• _Work instructions_
Each line below with the word "Parents" needs to be copied.

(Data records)

+++++

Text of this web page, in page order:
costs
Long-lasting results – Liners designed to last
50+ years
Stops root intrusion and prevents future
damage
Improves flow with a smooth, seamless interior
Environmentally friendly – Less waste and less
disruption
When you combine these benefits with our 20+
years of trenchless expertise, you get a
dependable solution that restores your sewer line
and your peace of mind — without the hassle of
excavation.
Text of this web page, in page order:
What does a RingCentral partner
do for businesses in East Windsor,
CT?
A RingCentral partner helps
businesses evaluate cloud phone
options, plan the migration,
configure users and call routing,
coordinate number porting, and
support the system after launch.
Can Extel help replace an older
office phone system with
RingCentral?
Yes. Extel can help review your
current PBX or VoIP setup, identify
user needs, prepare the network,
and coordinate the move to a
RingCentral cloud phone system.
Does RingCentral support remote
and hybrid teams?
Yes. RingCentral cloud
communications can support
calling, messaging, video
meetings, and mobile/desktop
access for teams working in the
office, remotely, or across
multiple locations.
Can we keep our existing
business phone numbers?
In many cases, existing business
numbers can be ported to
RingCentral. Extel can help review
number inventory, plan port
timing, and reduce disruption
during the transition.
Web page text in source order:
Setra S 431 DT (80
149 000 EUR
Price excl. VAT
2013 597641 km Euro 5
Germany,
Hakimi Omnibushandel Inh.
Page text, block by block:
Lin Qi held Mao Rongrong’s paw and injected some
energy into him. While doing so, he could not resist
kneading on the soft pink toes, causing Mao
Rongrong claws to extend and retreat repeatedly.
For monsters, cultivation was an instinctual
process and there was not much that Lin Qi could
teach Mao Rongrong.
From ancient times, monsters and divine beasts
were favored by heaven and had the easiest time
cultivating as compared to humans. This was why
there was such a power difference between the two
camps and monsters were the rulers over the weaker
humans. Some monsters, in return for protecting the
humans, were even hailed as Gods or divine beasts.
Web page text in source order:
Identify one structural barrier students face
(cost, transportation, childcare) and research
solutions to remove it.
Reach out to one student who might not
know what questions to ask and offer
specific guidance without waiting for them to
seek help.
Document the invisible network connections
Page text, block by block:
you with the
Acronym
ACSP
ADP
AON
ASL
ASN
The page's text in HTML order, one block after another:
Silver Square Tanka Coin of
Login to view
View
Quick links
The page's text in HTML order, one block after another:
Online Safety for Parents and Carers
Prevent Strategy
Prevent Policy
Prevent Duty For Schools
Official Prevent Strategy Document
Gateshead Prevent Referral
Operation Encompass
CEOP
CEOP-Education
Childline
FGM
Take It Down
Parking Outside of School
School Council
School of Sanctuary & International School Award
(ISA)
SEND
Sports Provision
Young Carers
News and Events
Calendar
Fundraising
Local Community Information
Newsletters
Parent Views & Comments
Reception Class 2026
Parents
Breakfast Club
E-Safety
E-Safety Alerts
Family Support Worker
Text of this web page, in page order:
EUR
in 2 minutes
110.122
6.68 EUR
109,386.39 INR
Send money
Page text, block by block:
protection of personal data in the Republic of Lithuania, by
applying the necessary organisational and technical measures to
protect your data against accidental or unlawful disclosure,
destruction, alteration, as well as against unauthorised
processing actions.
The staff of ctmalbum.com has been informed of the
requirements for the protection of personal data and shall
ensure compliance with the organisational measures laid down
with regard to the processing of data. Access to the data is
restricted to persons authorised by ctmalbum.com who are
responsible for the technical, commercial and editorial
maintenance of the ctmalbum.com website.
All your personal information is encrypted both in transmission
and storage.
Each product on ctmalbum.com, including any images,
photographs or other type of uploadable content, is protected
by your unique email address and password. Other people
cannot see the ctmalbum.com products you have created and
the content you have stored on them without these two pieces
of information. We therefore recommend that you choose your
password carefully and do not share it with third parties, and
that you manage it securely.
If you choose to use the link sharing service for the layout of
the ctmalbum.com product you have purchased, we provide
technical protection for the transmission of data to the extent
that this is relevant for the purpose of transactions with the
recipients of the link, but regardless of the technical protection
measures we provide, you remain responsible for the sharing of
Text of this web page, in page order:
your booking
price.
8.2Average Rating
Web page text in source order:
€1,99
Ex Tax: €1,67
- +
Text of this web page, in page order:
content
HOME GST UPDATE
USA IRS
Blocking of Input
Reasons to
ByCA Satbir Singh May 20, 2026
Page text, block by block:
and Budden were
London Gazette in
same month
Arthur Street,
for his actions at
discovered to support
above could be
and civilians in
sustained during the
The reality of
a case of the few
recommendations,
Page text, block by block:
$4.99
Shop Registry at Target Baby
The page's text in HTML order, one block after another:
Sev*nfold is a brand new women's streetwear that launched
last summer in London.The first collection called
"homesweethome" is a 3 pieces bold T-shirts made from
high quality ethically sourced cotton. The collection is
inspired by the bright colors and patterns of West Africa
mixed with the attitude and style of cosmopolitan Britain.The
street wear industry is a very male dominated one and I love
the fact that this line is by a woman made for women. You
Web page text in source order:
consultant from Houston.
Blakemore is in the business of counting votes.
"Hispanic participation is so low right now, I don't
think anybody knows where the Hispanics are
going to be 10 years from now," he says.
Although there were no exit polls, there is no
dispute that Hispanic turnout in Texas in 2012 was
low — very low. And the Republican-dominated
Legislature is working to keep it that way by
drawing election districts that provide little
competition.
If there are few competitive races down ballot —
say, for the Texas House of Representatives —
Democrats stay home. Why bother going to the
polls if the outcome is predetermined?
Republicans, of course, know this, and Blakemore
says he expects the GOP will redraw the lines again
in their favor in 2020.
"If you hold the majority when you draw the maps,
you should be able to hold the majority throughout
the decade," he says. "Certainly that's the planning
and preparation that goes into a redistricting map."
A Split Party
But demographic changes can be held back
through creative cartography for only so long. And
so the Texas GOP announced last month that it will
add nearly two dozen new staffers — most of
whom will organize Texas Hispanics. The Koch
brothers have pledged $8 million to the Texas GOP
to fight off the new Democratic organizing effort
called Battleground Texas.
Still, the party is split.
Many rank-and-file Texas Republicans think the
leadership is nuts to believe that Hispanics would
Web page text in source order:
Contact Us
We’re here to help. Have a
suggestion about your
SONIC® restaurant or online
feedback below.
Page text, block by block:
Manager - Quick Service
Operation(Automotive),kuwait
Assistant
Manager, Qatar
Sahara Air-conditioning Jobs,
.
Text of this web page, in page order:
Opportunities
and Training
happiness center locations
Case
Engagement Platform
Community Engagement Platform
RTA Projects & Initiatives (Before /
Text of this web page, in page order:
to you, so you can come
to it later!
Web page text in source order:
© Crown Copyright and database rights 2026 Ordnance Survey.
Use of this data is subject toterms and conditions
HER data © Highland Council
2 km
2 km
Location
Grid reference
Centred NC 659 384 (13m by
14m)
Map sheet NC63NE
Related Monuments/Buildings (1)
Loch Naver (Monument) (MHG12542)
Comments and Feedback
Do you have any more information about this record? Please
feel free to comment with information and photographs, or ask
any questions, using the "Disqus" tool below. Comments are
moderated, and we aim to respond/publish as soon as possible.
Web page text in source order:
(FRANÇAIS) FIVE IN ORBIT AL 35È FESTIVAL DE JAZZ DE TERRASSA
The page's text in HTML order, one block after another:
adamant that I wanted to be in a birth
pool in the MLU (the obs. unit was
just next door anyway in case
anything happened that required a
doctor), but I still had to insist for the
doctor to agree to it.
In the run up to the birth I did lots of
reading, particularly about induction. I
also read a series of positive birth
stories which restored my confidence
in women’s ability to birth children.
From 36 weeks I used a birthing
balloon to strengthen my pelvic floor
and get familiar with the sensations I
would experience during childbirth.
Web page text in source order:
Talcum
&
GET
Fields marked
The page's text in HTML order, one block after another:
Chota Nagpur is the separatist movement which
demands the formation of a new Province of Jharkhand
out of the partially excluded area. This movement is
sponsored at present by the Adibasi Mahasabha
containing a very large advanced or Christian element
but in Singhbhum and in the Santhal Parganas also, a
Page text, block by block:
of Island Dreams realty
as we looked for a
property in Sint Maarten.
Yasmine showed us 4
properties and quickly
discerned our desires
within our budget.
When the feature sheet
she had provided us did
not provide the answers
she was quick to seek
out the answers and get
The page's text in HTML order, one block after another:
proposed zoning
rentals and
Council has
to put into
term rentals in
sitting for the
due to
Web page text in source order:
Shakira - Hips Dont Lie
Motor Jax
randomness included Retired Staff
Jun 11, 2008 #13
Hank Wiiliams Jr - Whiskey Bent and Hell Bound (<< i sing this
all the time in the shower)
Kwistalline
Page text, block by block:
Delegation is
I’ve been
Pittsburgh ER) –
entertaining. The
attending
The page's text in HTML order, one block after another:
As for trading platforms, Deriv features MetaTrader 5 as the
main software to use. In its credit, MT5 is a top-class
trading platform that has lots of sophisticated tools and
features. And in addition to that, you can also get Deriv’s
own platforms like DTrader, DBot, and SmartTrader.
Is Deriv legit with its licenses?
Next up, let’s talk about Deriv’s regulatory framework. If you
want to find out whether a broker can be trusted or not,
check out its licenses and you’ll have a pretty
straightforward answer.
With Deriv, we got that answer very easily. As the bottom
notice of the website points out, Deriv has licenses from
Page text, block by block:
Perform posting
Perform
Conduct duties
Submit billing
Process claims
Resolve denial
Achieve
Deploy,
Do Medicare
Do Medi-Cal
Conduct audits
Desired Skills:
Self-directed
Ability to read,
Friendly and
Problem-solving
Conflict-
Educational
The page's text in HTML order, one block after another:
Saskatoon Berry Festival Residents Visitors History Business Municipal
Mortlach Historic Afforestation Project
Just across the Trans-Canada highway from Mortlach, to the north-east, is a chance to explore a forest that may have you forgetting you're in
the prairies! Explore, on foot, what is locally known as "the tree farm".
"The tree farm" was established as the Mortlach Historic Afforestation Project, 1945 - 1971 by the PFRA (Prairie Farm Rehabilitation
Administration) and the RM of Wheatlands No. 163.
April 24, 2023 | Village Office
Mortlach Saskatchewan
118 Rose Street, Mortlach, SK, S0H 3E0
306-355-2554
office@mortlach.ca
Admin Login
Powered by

+++++

• _Answer section_
Online Safety for Parents and Carers
Parents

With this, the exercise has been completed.